Pictures do not belong in the copy. Return all of the entries exactly.

=== Data provided ===

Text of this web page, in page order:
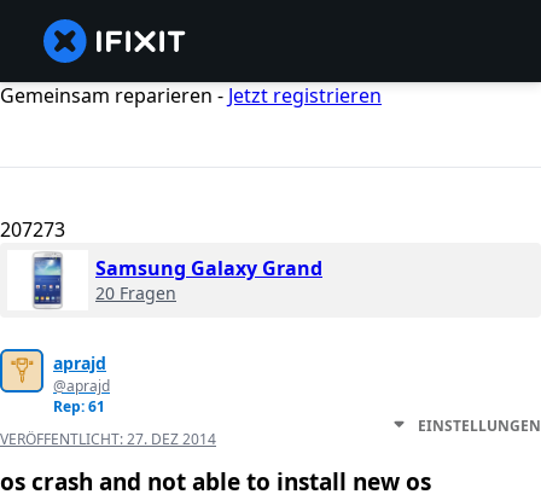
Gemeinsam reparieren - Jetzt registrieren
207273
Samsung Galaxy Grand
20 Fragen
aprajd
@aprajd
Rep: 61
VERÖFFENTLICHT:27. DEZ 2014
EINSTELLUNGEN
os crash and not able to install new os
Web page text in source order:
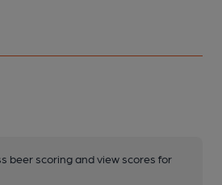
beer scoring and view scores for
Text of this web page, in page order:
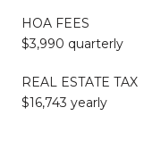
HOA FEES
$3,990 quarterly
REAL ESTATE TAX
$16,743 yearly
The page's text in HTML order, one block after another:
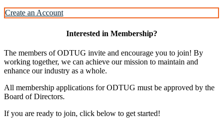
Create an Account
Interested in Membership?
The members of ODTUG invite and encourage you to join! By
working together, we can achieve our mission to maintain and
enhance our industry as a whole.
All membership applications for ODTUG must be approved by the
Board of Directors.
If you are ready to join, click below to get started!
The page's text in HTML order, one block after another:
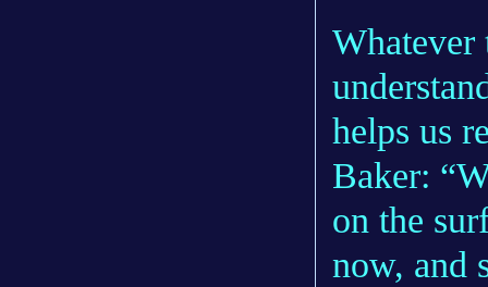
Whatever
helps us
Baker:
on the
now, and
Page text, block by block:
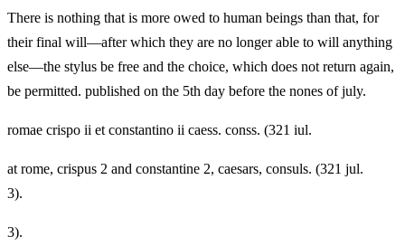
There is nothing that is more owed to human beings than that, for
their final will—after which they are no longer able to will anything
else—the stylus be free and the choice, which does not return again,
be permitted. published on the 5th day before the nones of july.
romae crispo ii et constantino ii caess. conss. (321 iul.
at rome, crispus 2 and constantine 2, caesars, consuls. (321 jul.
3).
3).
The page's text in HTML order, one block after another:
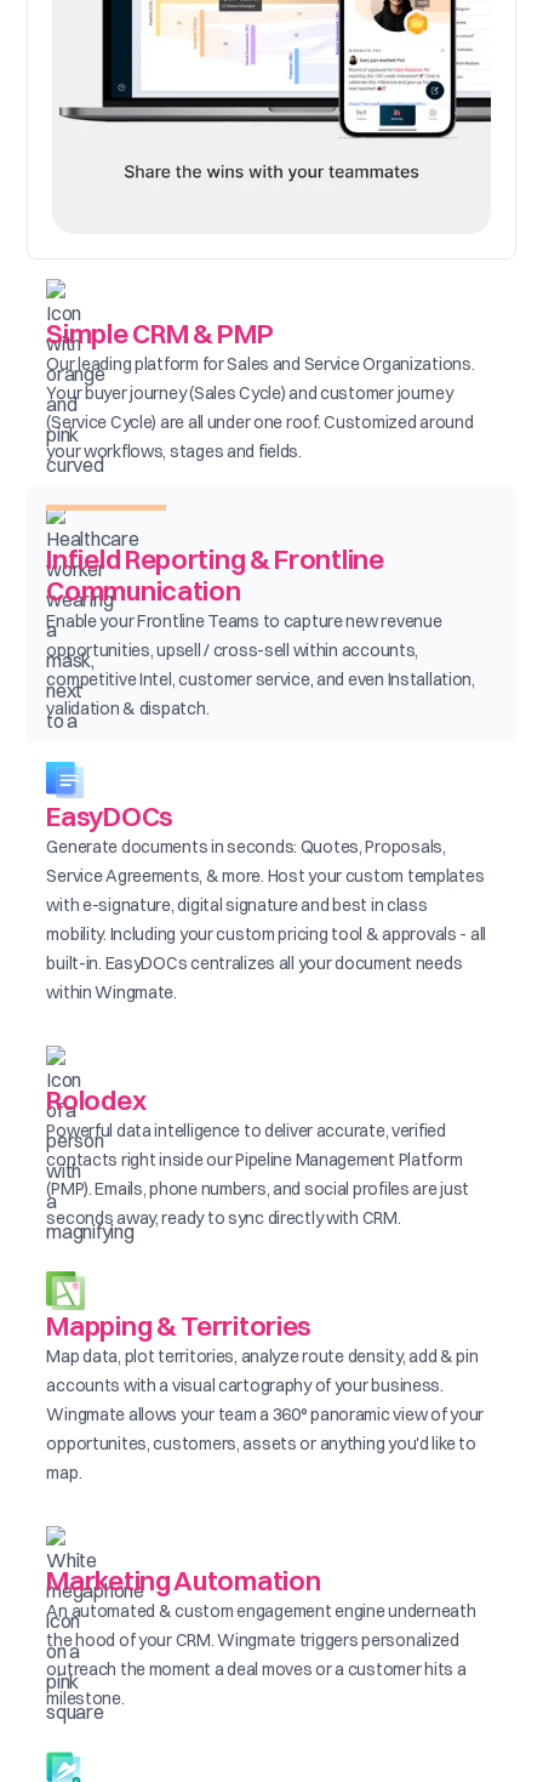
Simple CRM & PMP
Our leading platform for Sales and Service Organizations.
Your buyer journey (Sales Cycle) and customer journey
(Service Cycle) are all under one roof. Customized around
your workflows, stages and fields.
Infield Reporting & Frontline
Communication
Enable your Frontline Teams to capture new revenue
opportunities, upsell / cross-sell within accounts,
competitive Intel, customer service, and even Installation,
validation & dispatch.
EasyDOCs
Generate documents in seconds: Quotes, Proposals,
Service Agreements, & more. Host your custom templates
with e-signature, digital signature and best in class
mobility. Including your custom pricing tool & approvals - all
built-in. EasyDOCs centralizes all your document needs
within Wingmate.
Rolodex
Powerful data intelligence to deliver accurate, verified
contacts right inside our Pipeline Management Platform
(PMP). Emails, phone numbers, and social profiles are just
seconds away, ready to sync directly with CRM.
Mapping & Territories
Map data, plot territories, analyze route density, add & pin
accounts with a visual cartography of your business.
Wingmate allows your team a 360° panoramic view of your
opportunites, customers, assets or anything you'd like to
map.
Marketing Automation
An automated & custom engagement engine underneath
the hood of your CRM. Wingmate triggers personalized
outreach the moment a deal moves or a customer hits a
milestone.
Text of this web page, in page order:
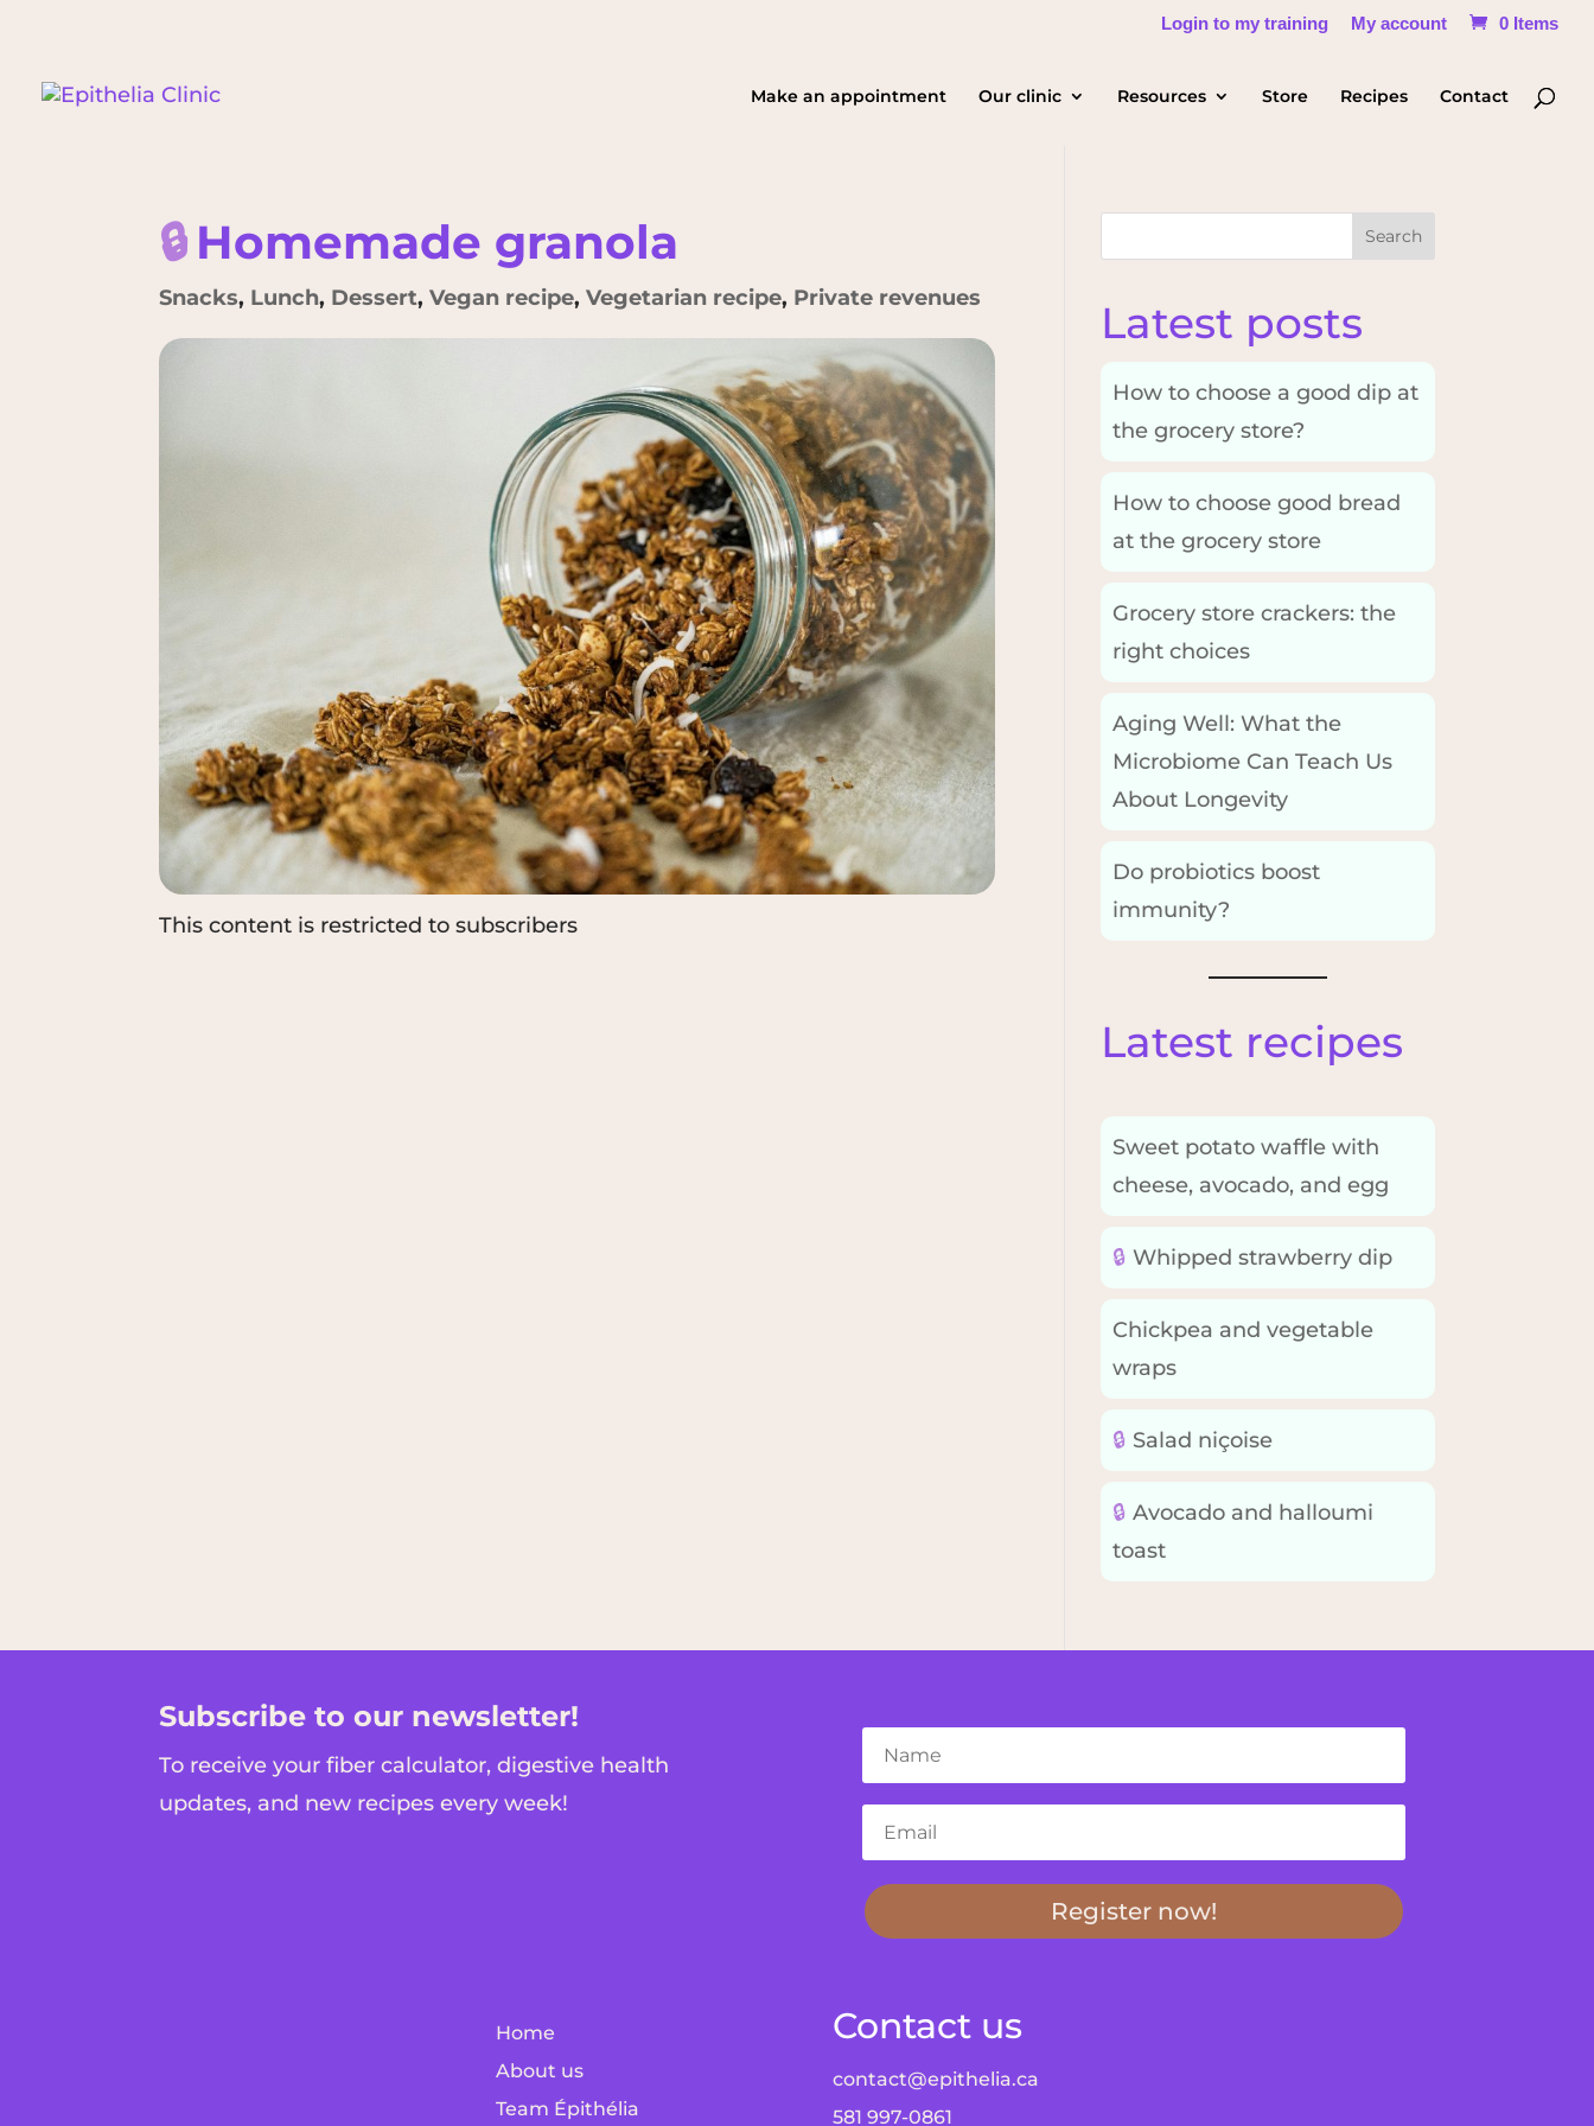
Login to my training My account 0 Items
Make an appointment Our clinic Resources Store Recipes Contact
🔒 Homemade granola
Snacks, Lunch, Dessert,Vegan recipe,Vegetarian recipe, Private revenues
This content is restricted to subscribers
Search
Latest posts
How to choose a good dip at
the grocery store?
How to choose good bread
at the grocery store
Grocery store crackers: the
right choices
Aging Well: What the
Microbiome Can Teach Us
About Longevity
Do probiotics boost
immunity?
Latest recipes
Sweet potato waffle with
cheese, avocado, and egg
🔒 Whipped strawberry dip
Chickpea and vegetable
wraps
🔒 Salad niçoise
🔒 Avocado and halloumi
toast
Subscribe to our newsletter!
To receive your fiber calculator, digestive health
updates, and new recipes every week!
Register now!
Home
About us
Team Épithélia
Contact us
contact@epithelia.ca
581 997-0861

===

(Result of this exercise):
Text of this web page, in page order:
Gemeinsam reparieren - Jetzt registrieren
207273
Samsung Galaxy Grand
20 Fragen
aprajd
@aprajd
Rep: 61
VERÖFFENTLICHT:27. DEZ 2014
EINSTELLUNGEN
os crash and not able to install new os
Web page text in source order:
beer scoring and view scores for
Text of this web page, in page order:
HOA FEES
$3,990 quarterly
REAL ESTATE TAX
$16,743 yearly
The page's text in HTML order, one block after another:
Create an Account
Interested in Membership?
The members of ODTUG invite and encourage you to join! By
working together, we can achieve our mission to maintain and
enhance our industry as a whole.
All membership applications for ODTUG must be approved by the
Board of Directors.
If you are ready to join, click below to get started!
The page's text in HTML order, one block after another:
Whatever
helps us
Baker:
on the
now, and
Page text, block by block:
There is nothing that is more owed to human beings than that, for
their final will—after which they are no longer able to will anything
else—the stylus be free and the choice, which does not return again,
be permitted. published on the 5th day before the nones of july.
romae crispo ii et constantino ii caess. conss. (321 iul.
at rome, crispus 2 and constantine 2, caesars, consuls. (321 jul.
3).
3).
The page's text in HTML order, one block after another:
Simple CRM & PMP
Our leading platform for Sales and Service Organizations.
Your buyer journey (Sales Cycle) and customer journey
(Service Cycle) are all under one roof. Customized around
your workflows, stages and fields.
Infield Reporting & Frontline
Communication
Enable your Frontline Teams to capture new revenue
opportunities, upsell / cross-sell within accounts,
competitive Intel, customer service, and even Installation,
validation & dispatch.
EasyDOCs
Generate documents in seconds: Quotes, Proposals,
Service Agreements, & more. Host your custom templates
with e-signature, digital signature and best in class
mobility. Including your custom pricing tool & approvals - all
built-in. EasyDOCs centralizes all your document needs
within Wingmate.
Rolodex
Powerful data intelligence to deliver accurate, verified
contacts right inside our Pipeline Management Platform
(PMP). Emails, phone numbers, and social profiles are just
seconds away, ready to sync directly with CRM.
Mapping & Territories
Map data, plot territories, analyze route density, add & pin
accounts with a visual cartography of your business.
Wingmate allows your team a 360° panoramic view of your
opportunites, customers, assets or anything you'd like to
map.
Marketing Automation
An automated & custom engagement engine underneath
the hood of your CRM. Wingmate triggers personalized
outreach the moment a deal moves or a customer hits a
milestone.
Text of this web page, in page order:
Login to my training My account 0 Items
Make an appointment Our clinic Resources Store Recipes Contact
🔒 Homemade granola
Snacks, Lunch, Dessert,Vegan recipe,Vegetarian recipe, Private revenues
This content is restricted to subscribers
Search
Latest posts
How to choose a good dip at
the grocery store?
How to choose good bread
at the grocery store
Grocery store crackers: the
right choices
Aging Well: What the
Microbiome Can Teach Us
About Longevity
Do probiotics boost
immunity?
Latest recipes
Sweet potato waffle with
cheese, avocado, and egg
🔒 Whipped strawberry dip
Chickpea and vegetable
wraps
🔒 Salad niçoise
🔒 Avocado and halloumi
toast
Subscribe to our newsletter!
To receive your fiber calculator, digestive health
updates, and new recipes every week!
Register now!
Home
About us
Team Épithélia
Contact us
contact@epithelia.ca
581 997-0861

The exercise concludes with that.